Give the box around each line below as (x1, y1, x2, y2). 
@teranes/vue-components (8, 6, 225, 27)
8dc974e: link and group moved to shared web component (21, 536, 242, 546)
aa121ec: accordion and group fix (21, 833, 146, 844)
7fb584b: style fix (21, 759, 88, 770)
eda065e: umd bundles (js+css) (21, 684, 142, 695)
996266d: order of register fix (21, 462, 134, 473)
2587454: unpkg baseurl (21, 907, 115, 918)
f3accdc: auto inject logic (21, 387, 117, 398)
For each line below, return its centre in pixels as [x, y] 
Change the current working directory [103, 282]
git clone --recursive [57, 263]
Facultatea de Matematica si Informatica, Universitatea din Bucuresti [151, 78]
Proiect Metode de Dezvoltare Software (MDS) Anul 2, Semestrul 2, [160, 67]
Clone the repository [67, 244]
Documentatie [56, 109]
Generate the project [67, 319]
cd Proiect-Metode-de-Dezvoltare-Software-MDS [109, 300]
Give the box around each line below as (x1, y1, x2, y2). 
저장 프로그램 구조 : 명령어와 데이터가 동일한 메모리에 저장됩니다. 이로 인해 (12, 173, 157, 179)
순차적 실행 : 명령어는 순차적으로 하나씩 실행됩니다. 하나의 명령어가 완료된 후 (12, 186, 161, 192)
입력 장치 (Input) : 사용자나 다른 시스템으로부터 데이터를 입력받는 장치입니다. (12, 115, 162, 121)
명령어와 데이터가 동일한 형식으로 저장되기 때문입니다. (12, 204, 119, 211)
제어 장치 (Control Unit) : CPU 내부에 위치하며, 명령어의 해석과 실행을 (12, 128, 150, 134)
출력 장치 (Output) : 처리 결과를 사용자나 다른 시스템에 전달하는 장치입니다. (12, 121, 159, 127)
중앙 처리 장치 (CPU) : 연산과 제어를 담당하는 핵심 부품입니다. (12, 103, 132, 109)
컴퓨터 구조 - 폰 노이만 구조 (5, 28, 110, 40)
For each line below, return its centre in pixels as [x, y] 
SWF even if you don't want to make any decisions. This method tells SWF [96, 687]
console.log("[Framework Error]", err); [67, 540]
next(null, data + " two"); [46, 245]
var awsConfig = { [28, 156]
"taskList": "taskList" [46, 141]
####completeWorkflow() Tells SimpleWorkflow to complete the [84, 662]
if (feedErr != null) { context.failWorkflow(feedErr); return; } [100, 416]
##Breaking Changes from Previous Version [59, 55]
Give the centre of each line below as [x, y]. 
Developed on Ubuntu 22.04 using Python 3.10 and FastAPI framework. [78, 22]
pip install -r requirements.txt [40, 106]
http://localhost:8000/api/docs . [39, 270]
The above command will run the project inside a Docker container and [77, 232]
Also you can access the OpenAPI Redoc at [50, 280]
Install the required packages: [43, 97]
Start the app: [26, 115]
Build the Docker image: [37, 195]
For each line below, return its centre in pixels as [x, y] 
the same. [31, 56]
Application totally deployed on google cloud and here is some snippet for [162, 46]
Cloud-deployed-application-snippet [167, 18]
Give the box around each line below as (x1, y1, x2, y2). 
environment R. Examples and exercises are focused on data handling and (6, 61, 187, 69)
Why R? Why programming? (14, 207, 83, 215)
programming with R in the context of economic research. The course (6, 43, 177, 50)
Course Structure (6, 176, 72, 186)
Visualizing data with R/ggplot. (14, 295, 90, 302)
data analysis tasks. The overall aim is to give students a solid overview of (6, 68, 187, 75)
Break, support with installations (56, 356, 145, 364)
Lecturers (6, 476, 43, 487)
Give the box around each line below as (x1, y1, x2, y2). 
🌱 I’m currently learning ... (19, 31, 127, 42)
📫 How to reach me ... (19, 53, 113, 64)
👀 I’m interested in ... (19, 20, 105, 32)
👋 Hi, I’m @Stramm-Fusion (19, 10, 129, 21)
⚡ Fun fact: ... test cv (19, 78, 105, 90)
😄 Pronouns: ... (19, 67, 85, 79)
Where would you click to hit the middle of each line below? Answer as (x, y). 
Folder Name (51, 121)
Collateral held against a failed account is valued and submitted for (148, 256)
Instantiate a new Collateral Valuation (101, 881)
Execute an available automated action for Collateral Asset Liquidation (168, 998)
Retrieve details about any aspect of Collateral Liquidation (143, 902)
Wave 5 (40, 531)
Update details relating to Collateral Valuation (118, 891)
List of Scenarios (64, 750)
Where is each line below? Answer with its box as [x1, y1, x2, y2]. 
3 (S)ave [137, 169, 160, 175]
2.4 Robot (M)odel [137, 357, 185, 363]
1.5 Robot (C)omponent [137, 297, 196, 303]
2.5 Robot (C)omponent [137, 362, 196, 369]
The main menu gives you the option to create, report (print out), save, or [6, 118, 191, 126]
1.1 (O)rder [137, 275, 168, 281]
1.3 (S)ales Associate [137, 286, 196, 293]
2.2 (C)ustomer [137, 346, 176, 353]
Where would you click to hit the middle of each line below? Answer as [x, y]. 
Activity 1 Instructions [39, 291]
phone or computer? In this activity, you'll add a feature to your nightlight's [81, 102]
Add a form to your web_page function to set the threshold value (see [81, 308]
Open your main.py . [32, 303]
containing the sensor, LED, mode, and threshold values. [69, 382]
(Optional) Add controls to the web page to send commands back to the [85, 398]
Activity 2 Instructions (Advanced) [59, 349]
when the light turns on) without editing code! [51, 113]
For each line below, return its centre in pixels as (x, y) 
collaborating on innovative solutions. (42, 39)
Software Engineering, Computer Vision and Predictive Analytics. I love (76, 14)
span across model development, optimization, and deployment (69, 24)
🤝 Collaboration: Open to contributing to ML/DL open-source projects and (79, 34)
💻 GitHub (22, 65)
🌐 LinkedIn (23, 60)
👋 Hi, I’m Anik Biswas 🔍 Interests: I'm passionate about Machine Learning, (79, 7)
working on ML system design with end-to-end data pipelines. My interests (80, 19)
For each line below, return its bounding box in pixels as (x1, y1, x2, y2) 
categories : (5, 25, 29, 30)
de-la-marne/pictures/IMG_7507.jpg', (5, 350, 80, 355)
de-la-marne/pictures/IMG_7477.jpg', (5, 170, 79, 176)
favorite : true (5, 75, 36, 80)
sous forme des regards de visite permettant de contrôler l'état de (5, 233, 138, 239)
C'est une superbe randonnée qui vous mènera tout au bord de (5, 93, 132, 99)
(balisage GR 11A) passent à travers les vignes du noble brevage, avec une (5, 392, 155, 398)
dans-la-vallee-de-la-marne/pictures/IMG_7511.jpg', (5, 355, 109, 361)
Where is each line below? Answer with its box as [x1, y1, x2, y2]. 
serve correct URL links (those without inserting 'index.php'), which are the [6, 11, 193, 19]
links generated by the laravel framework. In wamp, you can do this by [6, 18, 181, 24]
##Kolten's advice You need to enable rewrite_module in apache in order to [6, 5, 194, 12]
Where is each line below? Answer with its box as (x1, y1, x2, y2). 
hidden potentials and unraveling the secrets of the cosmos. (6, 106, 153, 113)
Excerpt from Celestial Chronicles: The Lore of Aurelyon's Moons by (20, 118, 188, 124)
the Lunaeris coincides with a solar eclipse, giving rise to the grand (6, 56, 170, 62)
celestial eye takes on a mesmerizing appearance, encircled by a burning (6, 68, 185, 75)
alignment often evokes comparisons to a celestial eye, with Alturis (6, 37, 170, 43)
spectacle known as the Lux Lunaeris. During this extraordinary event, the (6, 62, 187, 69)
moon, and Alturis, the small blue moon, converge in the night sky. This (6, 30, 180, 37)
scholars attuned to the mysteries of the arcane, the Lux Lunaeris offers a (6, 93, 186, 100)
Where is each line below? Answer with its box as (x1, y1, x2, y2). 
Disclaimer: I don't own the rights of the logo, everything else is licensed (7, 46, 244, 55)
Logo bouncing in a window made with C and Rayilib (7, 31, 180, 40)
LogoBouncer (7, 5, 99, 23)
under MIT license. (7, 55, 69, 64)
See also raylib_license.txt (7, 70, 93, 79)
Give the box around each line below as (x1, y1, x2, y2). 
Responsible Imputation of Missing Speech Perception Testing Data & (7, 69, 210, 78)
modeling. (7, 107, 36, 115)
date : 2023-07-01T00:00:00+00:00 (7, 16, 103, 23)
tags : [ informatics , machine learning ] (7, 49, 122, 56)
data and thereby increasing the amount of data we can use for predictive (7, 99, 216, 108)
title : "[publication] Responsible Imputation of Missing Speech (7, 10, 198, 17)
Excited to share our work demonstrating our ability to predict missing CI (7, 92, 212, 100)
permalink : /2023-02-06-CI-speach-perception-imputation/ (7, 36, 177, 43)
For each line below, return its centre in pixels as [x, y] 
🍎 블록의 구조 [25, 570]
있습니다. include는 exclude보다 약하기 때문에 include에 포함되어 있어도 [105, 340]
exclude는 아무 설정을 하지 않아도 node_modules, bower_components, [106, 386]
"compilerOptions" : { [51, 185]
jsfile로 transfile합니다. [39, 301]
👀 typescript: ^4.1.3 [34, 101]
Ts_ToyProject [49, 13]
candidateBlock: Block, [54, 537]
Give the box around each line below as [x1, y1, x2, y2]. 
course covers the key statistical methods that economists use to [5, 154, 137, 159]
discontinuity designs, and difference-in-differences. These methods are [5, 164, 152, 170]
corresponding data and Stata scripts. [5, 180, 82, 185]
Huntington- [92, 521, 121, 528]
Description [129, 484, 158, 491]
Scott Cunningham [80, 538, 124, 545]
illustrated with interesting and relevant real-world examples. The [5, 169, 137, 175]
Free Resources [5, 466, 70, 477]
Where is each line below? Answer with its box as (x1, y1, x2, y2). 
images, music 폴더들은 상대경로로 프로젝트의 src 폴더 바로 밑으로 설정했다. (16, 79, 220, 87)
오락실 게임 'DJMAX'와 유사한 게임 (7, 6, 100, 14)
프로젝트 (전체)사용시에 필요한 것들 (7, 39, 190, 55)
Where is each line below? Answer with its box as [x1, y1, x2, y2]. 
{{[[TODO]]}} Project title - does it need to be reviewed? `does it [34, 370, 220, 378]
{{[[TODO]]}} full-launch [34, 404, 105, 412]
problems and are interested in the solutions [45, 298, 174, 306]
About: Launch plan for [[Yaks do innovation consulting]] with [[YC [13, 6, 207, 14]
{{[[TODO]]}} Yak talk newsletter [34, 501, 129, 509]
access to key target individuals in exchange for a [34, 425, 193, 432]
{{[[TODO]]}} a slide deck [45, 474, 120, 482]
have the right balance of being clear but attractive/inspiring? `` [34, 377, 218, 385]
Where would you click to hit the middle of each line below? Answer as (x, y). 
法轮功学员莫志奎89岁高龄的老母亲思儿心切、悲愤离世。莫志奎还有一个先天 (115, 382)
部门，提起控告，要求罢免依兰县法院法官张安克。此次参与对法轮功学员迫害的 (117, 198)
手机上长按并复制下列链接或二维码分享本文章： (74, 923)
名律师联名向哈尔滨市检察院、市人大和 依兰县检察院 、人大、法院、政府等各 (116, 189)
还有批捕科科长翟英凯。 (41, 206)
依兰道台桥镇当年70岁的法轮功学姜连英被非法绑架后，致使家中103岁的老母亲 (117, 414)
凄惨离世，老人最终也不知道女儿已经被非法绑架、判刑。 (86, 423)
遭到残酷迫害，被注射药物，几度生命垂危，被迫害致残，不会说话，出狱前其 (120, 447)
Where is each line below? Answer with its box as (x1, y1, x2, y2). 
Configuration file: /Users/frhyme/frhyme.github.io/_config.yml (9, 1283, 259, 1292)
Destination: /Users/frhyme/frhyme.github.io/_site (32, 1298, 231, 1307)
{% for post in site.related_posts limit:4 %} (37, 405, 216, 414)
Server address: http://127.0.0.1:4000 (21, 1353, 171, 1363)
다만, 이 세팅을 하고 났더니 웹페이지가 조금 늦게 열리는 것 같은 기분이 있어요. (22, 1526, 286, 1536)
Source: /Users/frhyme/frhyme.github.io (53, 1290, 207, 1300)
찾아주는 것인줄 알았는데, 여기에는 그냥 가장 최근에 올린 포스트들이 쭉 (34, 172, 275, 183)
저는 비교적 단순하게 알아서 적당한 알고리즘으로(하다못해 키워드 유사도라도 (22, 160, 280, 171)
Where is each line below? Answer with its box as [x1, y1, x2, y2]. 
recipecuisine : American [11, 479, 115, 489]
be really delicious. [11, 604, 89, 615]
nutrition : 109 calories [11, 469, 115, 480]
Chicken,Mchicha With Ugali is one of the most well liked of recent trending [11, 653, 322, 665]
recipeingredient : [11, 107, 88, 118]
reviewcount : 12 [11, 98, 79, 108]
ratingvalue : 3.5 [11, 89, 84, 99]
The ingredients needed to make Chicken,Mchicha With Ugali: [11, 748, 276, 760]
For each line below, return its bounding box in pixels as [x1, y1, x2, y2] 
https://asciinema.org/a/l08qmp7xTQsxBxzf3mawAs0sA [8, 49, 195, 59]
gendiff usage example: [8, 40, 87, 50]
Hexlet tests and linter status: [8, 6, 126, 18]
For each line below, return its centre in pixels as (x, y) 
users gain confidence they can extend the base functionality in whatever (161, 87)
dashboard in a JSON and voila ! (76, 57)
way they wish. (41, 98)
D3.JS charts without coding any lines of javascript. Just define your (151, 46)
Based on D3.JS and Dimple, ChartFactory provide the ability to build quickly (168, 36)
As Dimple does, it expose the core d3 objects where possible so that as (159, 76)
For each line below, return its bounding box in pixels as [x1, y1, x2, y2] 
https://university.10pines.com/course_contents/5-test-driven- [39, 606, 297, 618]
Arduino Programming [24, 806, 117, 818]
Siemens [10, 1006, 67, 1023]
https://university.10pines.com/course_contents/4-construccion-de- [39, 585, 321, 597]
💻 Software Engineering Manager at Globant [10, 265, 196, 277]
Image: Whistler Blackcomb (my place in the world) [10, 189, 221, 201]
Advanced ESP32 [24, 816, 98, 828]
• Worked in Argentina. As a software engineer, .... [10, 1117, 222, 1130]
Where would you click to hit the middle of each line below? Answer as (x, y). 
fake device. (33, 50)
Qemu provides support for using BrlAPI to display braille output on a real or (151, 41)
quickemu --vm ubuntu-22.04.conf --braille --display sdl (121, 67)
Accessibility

------------

Among the lines of the material, find those that hold the word "group" and copy them.

8dc974e: link and group moved to shared web component (21, 536, 242, 546)
aa121ec: accordion and group fix (21, 833, 146, 844)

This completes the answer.